Son premier long métrage, Les garçons sauvages, est distribué en salles en 2016, recevant le Prix Louis-Delluc du premier film. Le réalisateur revient alors à un format de moyen métrage avec Ultra pulpe, qui accède à son tour aux grands écrans au sein du programme Ultra rêve en août 2018. Puis il signe le court The Return of Tragedy en 2020.

Bertrand Mandico sort son deuxième long métrage After Blue (paradis sale) début 2022. Il est alors déjà en train d'achever le suivant, intitulé Conan la Barbare.

 

 

Critique

­Bertrand Mandico est un réalisateur singulier, créateur d’un cinéma inventif, érotique et horrifique, noir et poétique, étrange et rétro, grotesque et burlesque, dégoulinant de matières séminales, faisant surgir d’un peu partout ici un phallus, là une paire de fesses. Mais que cherche Mandico à travers ses films ? Difficile à dire, sinon que son geste cinématographique peut se voir comme un contre-champ à l’imaginaire sans bride du septième art français, traditionnellement taillé dans une bible réaliste.

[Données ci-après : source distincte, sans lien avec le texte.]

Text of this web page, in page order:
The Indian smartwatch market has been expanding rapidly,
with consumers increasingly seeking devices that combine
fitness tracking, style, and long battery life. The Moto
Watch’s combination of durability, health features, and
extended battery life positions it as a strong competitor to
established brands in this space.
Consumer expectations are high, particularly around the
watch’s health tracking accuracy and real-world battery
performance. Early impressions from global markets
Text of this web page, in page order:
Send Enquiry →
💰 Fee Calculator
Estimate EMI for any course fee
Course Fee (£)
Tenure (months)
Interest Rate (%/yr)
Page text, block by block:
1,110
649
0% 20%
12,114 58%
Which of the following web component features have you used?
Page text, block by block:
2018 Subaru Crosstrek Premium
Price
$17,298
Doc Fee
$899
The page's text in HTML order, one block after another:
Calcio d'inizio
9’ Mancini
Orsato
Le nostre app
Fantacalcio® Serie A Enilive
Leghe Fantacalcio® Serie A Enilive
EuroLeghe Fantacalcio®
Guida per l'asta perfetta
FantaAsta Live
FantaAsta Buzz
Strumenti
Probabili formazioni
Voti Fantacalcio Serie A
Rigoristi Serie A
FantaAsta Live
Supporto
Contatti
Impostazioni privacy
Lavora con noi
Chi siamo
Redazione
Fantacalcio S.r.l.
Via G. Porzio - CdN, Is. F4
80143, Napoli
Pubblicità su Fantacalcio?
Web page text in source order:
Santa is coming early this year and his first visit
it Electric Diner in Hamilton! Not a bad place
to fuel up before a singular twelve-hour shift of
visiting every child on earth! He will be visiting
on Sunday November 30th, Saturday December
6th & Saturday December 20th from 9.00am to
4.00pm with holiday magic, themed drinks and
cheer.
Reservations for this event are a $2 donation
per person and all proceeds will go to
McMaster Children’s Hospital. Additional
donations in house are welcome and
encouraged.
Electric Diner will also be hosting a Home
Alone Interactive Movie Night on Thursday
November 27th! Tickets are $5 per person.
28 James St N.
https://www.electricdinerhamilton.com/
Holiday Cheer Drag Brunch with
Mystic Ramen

Mandico joue la carte de l’onirique, du faux, de l’excentricité, de la folie, du pas de côté. Il est une espèce de savant fou du cinéma qui fait de l’artisanat et de l’expérience l’axiome de tout son art. Courts ou longs métrages, de films en films, une muse – Elina Löwensohn – y occupe une place centrale. Tous les deux, l’auteur et son actrice, semblent prendre un plaisir fou à mettre en scène ces spectacles de lyres et délires, de magie noire.  

C’est avec elle que Mandico écrit Préhistoric Cabaret. Dans ce court métrage réalisé en 2013, elle interprète une maîtresse de cérémonie dans un décor de cabaret érotique minimaliste. Elle propose à ses ouailles, des humains quasi momifiés, doubles de nous-mêmes, spectateur de cinéma, de voir ce qu’ils n’ont jamais vu. C’est-à-dire une plongée in utero dans le corps de l’actrice, en suivant un œil-caméra en forme de boule de prestidigitation qui, attaché à un long câble gluant, va parcourir les organes de la maîtresse de cérémonie depuis l’anus jusqu’à la bouche.

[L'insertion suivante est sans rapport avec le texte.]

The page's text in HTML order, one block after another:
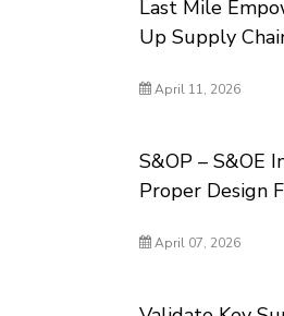
Last Mile
Up Supply
April 11, 2026
S&OP – S&OE
Proper Design
April 07, 2026
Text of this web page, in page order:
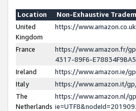
Location
Non-Exhaustive
United
Kingdom
https://
France
https://www.amazon.fr/
4317-89F6-
Ireland
https://www.amazon.ie/
Italy
https://www.amazon.it/
The
Netherlands
https://www.amazon.nl/
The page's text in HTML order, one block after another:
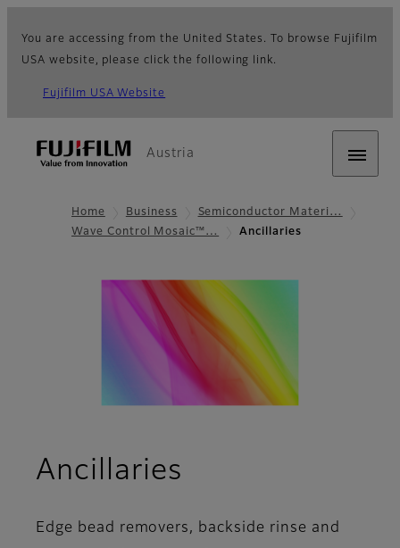
You are accessing from the United States. To browse Fujifilm
USA website, please click the following link.
Fujifilm USA Website
Austria
Home Business
Semiconductor Materi…
Wave Control Mosaic™…
Ancillaries
Ancillaries
Edge bead removers, backside rinse and
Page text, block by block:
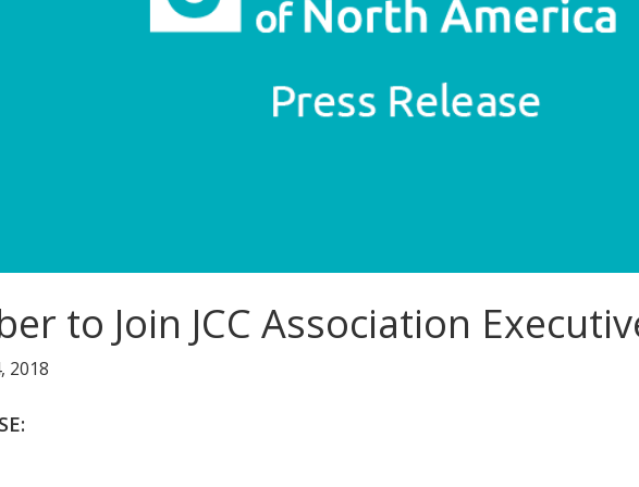
to Join JCC Association
2018
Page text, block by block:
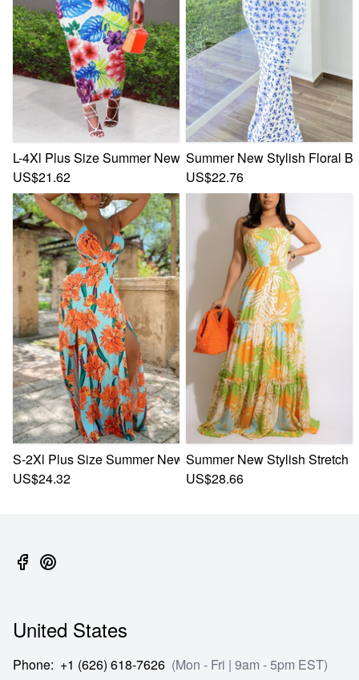
L-4Xl Plus Size Summer New Stylish Stretch Flower & Leaf
US$21.62
Summer New Stylish Floral
US$22.76
S-2Xl Plus Size Summer New Stylish Stretch Flower
US$24.32
Summer New Stylish Stretch
US$28.66
United States
Phone: +1 (626) 618-7626 (Mon - Fri | 9am - 5pm EST)
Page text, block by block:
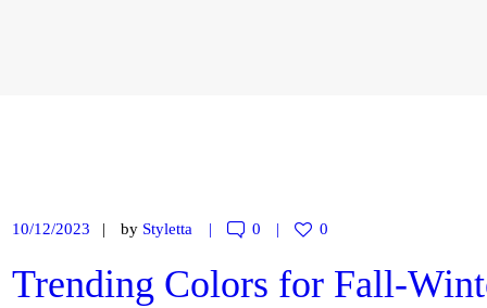
10/12/2023 by Styletta 0 0
Trending Colors for Fall-
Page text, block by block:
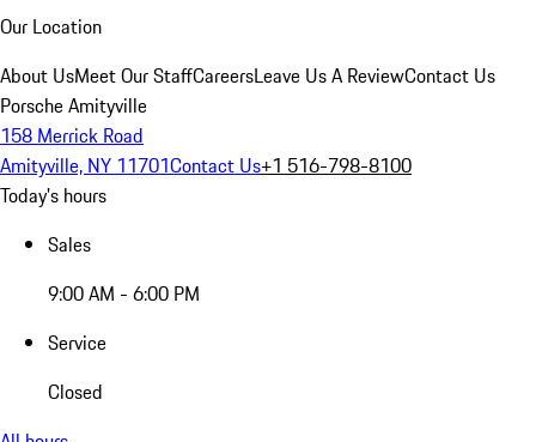
Our Location
About UsMeet Our StaffCareersLeave Us A ReviewContact Us
Porsche Amityville
158 Merrick Road
Amityville, NY 11701Contact Us+1 516-798-8100
Today's hours
Sales
9:00 AM - 6:00 PM
Service
Closed
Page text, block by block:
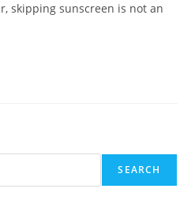
skipping sunscreen is not an
SEARCH
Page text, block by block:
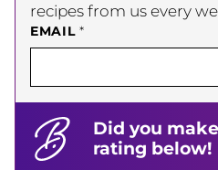
recipes from us every
EMAIL*
Did you
rating below!
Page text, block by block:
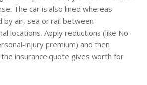
The car is also lined whereas
by air, sea or rail between
locations. Apply reductions (like No-
injury premium) and then
insurance quote gives worth for
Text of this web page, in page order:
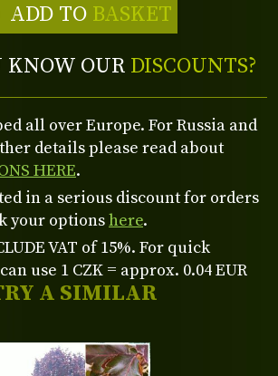
KNOW OUR DISCOUNTS?
ADD TO BASKET
A SIMILAR
all over Europe. For Russia and
details please read about
HERE.
in a serious discount for orders
your optionshere.
VAT of 15%. For quick
use 1 CZK = approx. 0.04 EUR

À la lecture de ce résumé, ainsi pourrait-on s’attendre à croiser ici et là des images classées X. Or, ce que l’on voit est tout sauf pornographique : c’est un clip expérimental, un montage psychédélique où les filtres violet-bleu-rouge s’enchaînent, où fourmillent des textes slogans et de spécieux effets spéciaux. La pénétration ouvre la porte d’un théâtre de grand guignol miniature où, entre ombres et lumières, sur fond d’une musique calypso, on peine à distinguer ce que l’on voit. Ici un plan avec des mains sur le visage de Löwensohn ; là une vue à partir de l’intérieur de la bouche de l’actrice. L’endoscopique caméra de Mandico ouvre peut-être moins la porte à une espèce de “pouring” du fantasme qu’à une espèce de pounding de cinéma expérimental, ou plutôt un retro pounding survitaminé dans lequel les effets de miroirs et l’humour noir ne sont jamais absents. 

Donald James 

Réalisation : Bertrand Mandico. Scénario : Bertrand Mandico et Elina Löwensohn. Image : Arnar Thorisson. Montage : George Cragg. Son : Enrico Fiocco, George Cragg, Bertrand Mandico et Simon Apostolou. Interprétation : Elina Löwensohn et Katrin Olafsdottir. Production : Ecce Films.